This month’s #SoupSaturdaySwappers “Mexican Soup” theme was chosen by Karen of Karen’s Kitchen Stories. I will admit that generally, I am not someone who gravitates towards Mexican-inspired soups due to their spice and tomato content, which almost always leave me feeling as if my stomach is on fire and slowly dying. However, this month I chose to embrace the theme, as well as filling a request for easy to prepare meals that are not only nutritious but also don’t make enough food to feed a small army.
Recently, I traveled to Richmond for an extended family affair and was confronted with the realization that there are actually people out there that read this lil’ ol’ blog and man do they ever have their requests and opinions about it. One such request was that it would be really lovely if I could come up with a few quick to make, healthy recipes, which also don’t require a single person having to eat the same meal for five days straight. Well, challenge accepted Brenda. You asked and now you have received, and yes, there will be more coming in the future.

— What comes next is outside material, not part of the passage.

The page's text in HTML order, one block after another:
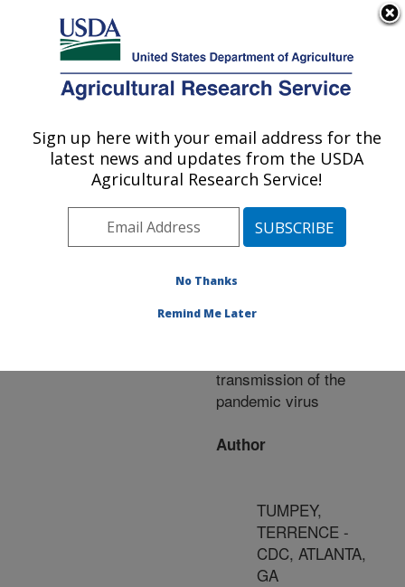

Is there something in particular which you would like to see featured here on this blog? Perhaps a special recipe you would like to see made and adapted by me and Brenna? Please comment below with your suggestions, ideas, and recommendations. We look forward to hearing from y’all.
- 1 (15.5-oz.) Can Butter Beans
- 1(15.5-oz.) Can Small White Beans
- 1 (14.5-oz.) Can Petite Diced Tomatoes
- 1 (4.5-oz.) Can Chopped Green Chiles
- 1 1/2 Cups Vegetable or Chicken Broth or Stock
- 1 Tablespoon Fresh Cilantro, Finely Chopped
- 2 Teaspoons Taco Seasoning
- 1/2 Teaspoon Ground Sea Salt
- Crumbled Queso Fresco
- Rinse and drain the canned beans.
- Add all of the ingredients, except for the queso fresco, to a medium saucepan.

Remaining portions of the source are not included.